Forgiven

“Forgive as the Lord forgave you.” (Col 3:13)

What a foundation is to a house, forgiveness is to a Christian. Forgiveness is where our relationship with God begins. He offered forgiveness to us before we even realized we needed it. The foundation of our faith is built with the building blocks of forgiveness and held together with the mortar of grace. Build what you may on top of that, but without it, the whole house comes crumbling down. We have nothing to say if we do not have the forgiveness of God. The library of Christian books is incredibly vast and the authors span two millennia. The books are seemingly innumerable, but without the forgiveness of God, put every pen down, close every cover. Our language is the communication of forgiveness. The Gospel is the good news of the forgiveness of sin. No forgiveness: No good news, no message to share, every book evaporates, or disintegrates, or, for Heaven’s sake, was never written at all. On that brutal, bloody day when Jesus was nailed to the Roman gibbet in front a mocking crowd of tormentors, he cried out his first words in that dark hour before even the sky itself turned black. Mingled with spit and blood his words were heard over the laughter and tears going on beneath his mangled body. For those who rejected, scorned and crucified him, he cried, “Father forgive them…”.
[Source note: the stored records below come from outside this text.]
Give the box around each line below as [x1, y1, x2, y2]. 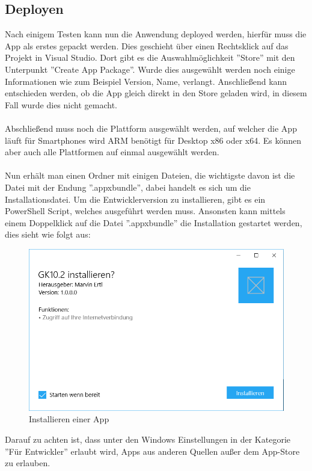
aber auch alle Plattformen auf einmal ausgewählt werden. [5, 146, 219, 158]
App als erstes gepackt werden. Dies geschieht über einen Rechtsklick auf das [5, 39, 289, 52]
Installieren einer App [29, 413, 109, 425]
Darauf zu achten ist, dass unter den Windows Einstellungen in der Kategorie [5, 433, 291, 446]
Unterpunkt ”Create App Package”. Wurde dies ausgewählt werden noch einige [5, 63, 295, 75]
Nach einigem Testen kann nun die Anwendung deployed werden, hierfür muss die [5, 28, 307, 40]
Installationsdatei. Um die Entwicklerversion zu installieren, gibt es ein [5, 192, 266, 205]
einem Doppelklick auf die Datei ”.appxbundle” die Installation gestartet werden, [5, 216, 302, 229]
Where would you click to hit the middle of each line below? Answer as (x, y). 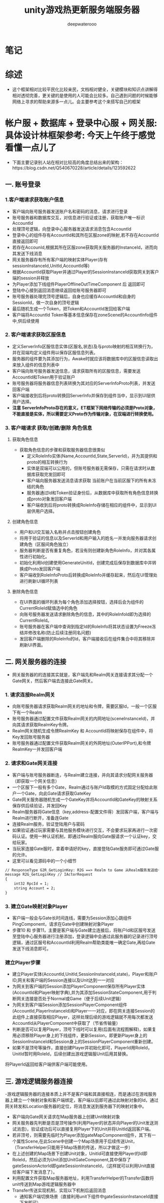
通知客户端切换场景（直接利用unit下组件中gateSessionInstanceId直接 (89, 1197)
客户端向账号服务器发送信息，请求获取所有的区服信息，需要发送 (76, 371)
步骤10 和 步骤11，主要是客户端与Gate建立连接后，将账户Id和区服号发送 (84, 930)
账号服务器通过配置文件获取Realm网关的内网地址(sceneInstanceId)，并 (83, 719)
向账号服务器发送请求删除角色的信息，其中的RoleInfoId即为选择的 (85, 615)
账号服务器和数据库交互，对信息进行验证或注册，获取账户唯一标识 (78, 217)
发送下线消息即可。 (31, 949)
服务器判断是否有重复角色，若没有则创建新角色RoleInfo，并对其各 (85, 551)

Now, listen to C.S. Lewis, “To be Christian means to forgive the inexcusable, because God has forgiven the inexcusable in you. This is hard.” I will grant you, Lewis gives us an understatement when he says, “This is hard.” Nevertheless, he is right. It is hard, and it is what it means to follow Jesus. The crucified savior, the risen Lord calls us to forgive just as God in Christ has forgiven us. Anything less is to forget what we are all about, what our message is all about, what our Faith is all about, what the cross is all about. You might say, “The person who offended me doesn’t deserve to be forgiven.” True, but then neither do you or I. Our forgiveness isn’t based on what they deserve, but on what we’ve received, not on their sin but on His sacrifice. You might say, “Forgiveness feels like letting them off the hook, and someone should pay for what they’ve done.” But Jesus would say, “I did pay. I paid for what they have done and for everything you have done.” The forgiveness that has been offered to us, he expects to be offered by us. If we forget that, if we want to receive the forgiveness of our Father but not extend that forgiveness as His children, we forget the foundation on which we’re standing, the price that he paid, the message and the mission that he has called us to. “Forgiven people are to be forgiving people.” After all, how can we call ourselves followers of Jesus, if we don’t actually follow his example and his command.